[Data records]
+++

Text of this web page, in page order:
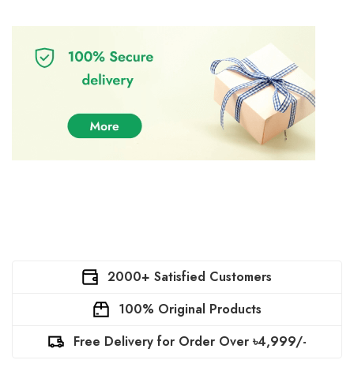
2000+ Satisfied Customers
100% Original Products
Free Delivery for Order Over ৳4,999/-
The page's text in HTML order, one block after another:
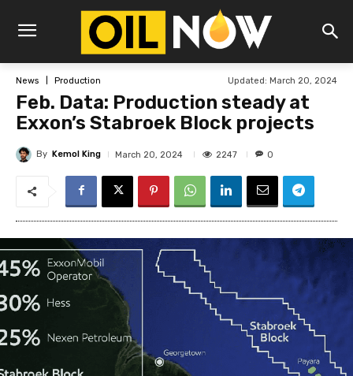
News Production Updated: March 20, 2024
Feb. Data: Production steady at
Exxon’s Stabroek Block projects
By Kemol King March 20, 2024 2247 0
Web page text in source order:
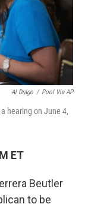
Al Drago / Pool Via AP
hearing on June 4,
ET
Beutler
to be
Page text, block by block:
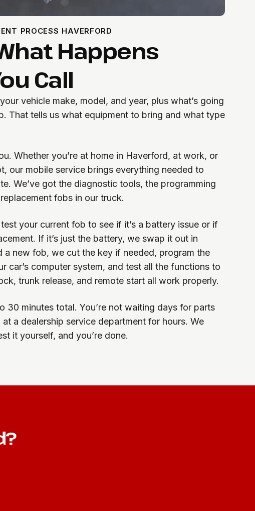
PROCESS HAVERFORD
Happens
Call
vehicle make, model, and year, plus what’s going
That tells us what equipment to bring and what type
Whether you’re at home in Haverford, at work, or
our mobile service brings everything needed to
We’ve got the diagnostic tools, the programming
fobs in our truck.
your current fob to see if it’s a battery issue or if
If it’s just the battery, we swap it out in
a new fob, we cut the key if needed, program the
car’s computer system, and test all the functions to
trunk release, and remote start all work properly.
30 minutes total. You’re not waiting days for parts
a dealership service department for hours. We
it yourself, and you’re done.
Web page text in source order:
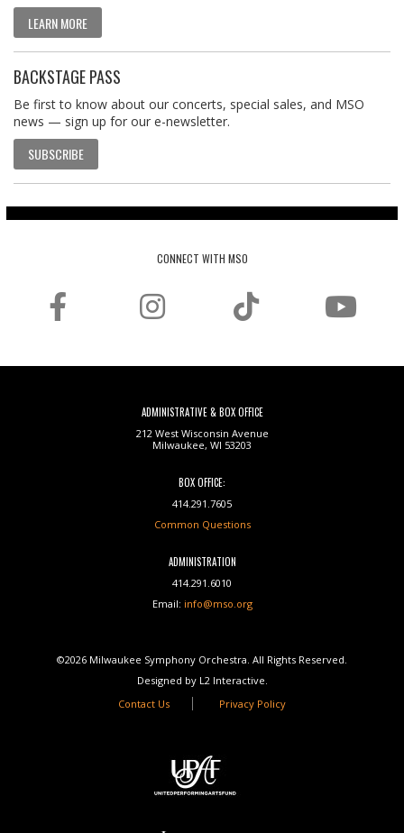
LEARN MORE
BACKSTAGE PASS
Be first to know about our concerts, special sales, and MSO
news — sign up for our e-newsletter.
SUBSCRIBE
CONNECT WITH MSO
ADMINISTRATIVE & BOX OFFICE
212 West Wisconsin Avenue
Milwaukee, WI 53203
BOX OFFICE:
414.291.7605
Common Questions
ADMINISTRATION
414.291.6010
Email: info@mso.org
©2026 Milwaukee Symphony Orchestra. All Rights Reserved.
Designed by L2 Interactive.
Contact Us
Privacy Policy
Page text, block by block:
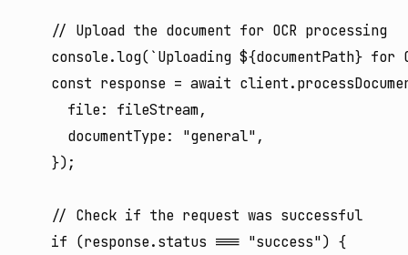
    // Upload the document for OCR processing
console.log(`Uploading ${documentPath} for
const response = await
      file: fileStream,
      documentType: "general",
    });
    // Check if the request was successful
    if (response.status === "success") {
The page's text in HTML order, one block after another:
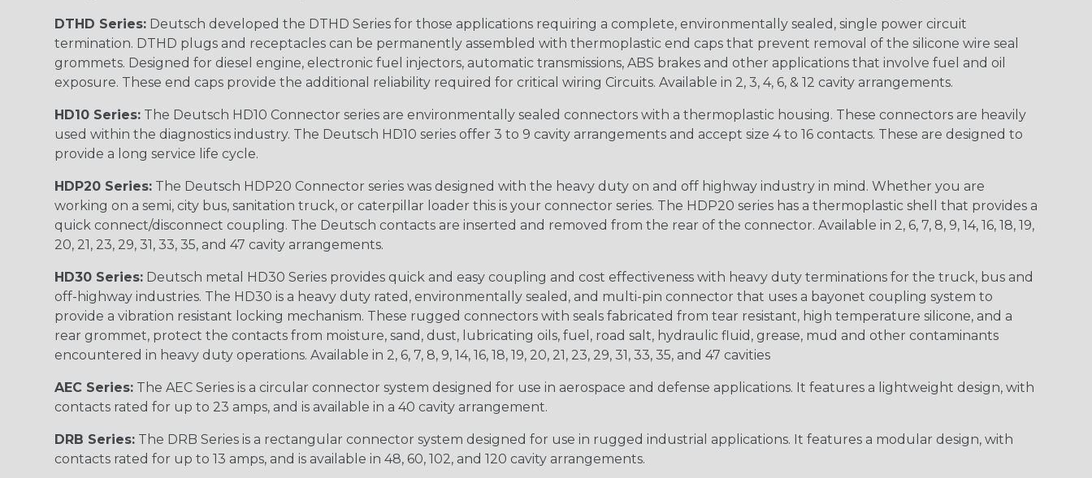
DTHD Series: Deutsch developed the DTHD Series for those applications requiring a complete, environmentally sealed, single power circuit
termination. DTHD plugs and receptacles can be permanently assembled with thermoplastic end caps that prevent removal of the silicone wire seal
grommets. Designed for diesel engine, electronic fuel injectors, automatic transmissions, ABS brakes and other applications that involve fuel and oil
exposure. These end caps provide the additional reliability required for critical wiring Circuits. Available in 2, 3, 4, 6, & 12 cavity arrangements.
HD10 Series: The Deutsch HD10 Connector series are environmentally sealed connectors with a thermoplastic housing. These connectors are heavily
used within the diagnostics industry. The Deutsch HD10 series offer 3 to 9 cavity arrangements and accept size 4 to 16 contacts. These are designed to
provide a long service life cycle.
HDP20 Series: The Deutsch HDP20 Connector series was designed with the heavy duty on and off highway industry in mind. Whether you are
working on a semi, city bus, sanitation truck, or caterpillar loader this is your connector series. The HDP20 series has a thermoplastic shell that provides a
quick connect/disconnect coupling. The Deutsch contacts are inserted and removed from the rear of the connector. Available in 2, 6, 7, 8, 9, 14, 16, 18, 19,
20, 21, 23, 29, 31, 33, 35, and 47 cavity arrangements.
HD30 Series: Deutsch metal HD30 Series provides quick and easy coupling and cost effectiveness with heavy duty terminations for the truck, bus and
off-highway industries. The HD30 is a heavy duty rated, environmentally sealed, and multi-pin connector that uses a bayonet coupling system to
provide a vibration resistant locking mechanism. These rugged connectors with seals fabricated from tear resistant, high temperature silicone, and a
rear grommet, protect the contacts from moisture, sand, dust, lubricating oils, fuel, road salt, hydraulic fluid, grease, mud and other contaminants
encountered in heavy duty operations. Available in 2, 6, 7, 8, 9, 14, 16, 18, 19, 20, 21, 23, 29, 31, 33, 35, and 47 cavities
AEC Series: The AEC Series is a circular connector system designed for use in aerospace and defense applications. It features a lightweight design, with
contacts rated for up to 23 amps, and is available in a 40 cavity arrangement.
DRB Series: The DRB Series is a rectangular connector system designed for use in rugged industrial applications. It features a modular design, with
contacts rated for up to 13 amps, and is available in 48, 60, 102, and 120 cavity arrangements.
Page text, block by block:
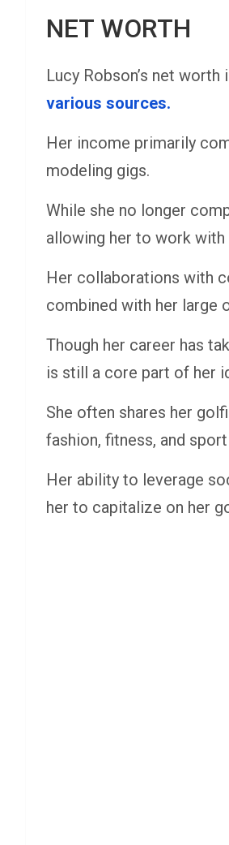
NET WORTH
Lucy Robson’s net
various sources​.
Her income primarily
modeling gigs.
While she no longer
allowing her to work
Her collaborations with
combined with her large
Though her career has
is still a core part of her
She often shares her
fashion, fitness, and
Her ability to leverage
her to capitalize on her

+++

- What the task asks -
Retype all entries exactly as they appear, dropping the images.

- Reply -
Text of this web page, in page order:
2000+ Satisfied Customers
100% Original Products
Free Delivery for Order Over ৳4,999/-
The page's text in HTML order, one block after another:
News Production Updated: March 20, 2024
Feb. Data: Production steady at
Exxon’s Stabroek Block projects
By Kemol King March 20, 2024 2247 0
Web page text in source order:
Al Drago / Pool Via AP
hearing on June 4,
ET
Beutler
to be
Page text, block by block:
PROCESS HAVERFORD
Happens
Call
vehicle make, model, and year, plus what’s going
That tells us what equipment to bring and what type
Whether you’re at home in Haverford, at work, or
our mobile service brings everything needed to
We’ve got the diagnostic tools, the programming
fobs in our truck.
your current fob to see if it’s a battery issue or if
If it’s just the battery, we swap it out in
a new fob, we cut the key if needed, program the
car’s computer system, and test all the functions to
trunk release, and remote start all work properly.
30 minutes total. You’re not waiting days for parts
a dealership service department for hours. We
it yourself, and you’re done.
Web page text in source order:
LEARN MORE
BACKSTAGE PASS
Be first to know about our concerts, special sales, and MSO
news — sign up for our e-newsletter.
SUBSCRIBE
CONNECT WITH MSO
ADMINISTRATIVE & BOX OFFICE
212 West Wisconsin Avenue
Milwaukee, WI 53203
BOX OFFICE:
414.291.7605
Common Questions
ADMINISTRATION
414.291.6010
Email: info@mso.org
©2026 Milwaukee Symphony Orchestra. All Rights Reserved.
Designed by L2 Interactive.
Contact Us
Privacy Policy
Page text, block by block:
    // Upload the document for OCR processing
console.log(`Uploading ${documentPath} for
const response = await
      file: fileStream,
      documentType: "general",
    });
    // Check if the request was successful
    if (response.status === "success") {
The page's text in HTML order, one block after another:
DTHD Series: Deutsch developed the DTHD Series for those applications requiring a complete, environmentally sealed, single power circuit
termination. DTHD plugs and receptacles can be permanently assembled with thermoplastic end caps that prevent removal of the silicone wire seal
grommets. Designed for diesel engine, electronic fuel injectors, automatic transmissions, ABS brakes and other applications that involve fuel and oil
exposure. These end caps provide the additional reliability required for critical wiring Circuits. Available in 2, 3, 4, 6, & 12 cavity arrangements.
HD10 Series: The Deutsch HD10 Connector series are environmentally sealed connectors with a thermoplastic housing. These connectors are heavily
used within the diagnostics industry. The Deutsch HD10 series offer 3 to 9 cavity arrangements and accept size 4 to 16 contacts. These are designed to
provide a long service life cycle.
HDP20 Series: The Deutsch HDP20 Connector series was designed with the heavy duty on and off highway industry in mind. Whether you are
working on a semi, city bus, sanitation truck, or caterpillar loader this is your connector series. The HDP20 series has a thermoplastic shell that provides a
quick connect/disconnect coupling. The Deutsch contacts are inserted and removed from the rear of the connector. Available in 2, 6, 7, 8, 9, 14, 16, 18, 19,
20, 21, 23, 29, 31, 33, 35, and 47 cavity arrangements.
HD30 Series: Deutsch metal HD30 Series provides quick and easy coupling and cost effectiveness with heavy duty terminations for the truck, bus and
off-highway industries. The HD30 is a heavy duty rated, environmentally sealed, and multi-pin connector that uses a bayonet coupling system to
provide a vibration resistant locking mechanism. These rugged connectors with seals fabricated from tear resistant, high temperature silicone, and a
rear grommet, protect the contacts from moisture, sand, dust, lubricating oils, fuel, road salt, hydraulic fluid, grease, mud and other contaminants
encountered in heavy duty operations. Available in 2, 6, 7, 8, 9, 14, 16, 18, 19, 20, 21, 23, 29, 31, 33, 35, and 47 cavities
AEC Series: The AEC Series is a circular connector system designed for use in aerospace and defense applications. It features a lightweight design, with
contacts rated for up to 23 amps, and is available in a 40 cavity arrangement.
DRB Series: The DRB Series is a rectangular connector system designed for use in rugged industrial applications. It features a modular design, with
contacts rated for up to 13 amps, and is available in 48, 60, 102, and 120 cavity arrangements.
Page text, block by block:
NET WORTH
Lucy Robson’s net
various sources​.
Her income primarily
modeling gigs.
While she no longer
allowing her to work
Her collaborations with
combined with her large
Though her career has
is still a core part of her
She often shares her
fashion, fitness, and
Her ability to leverage
her to capitalize on her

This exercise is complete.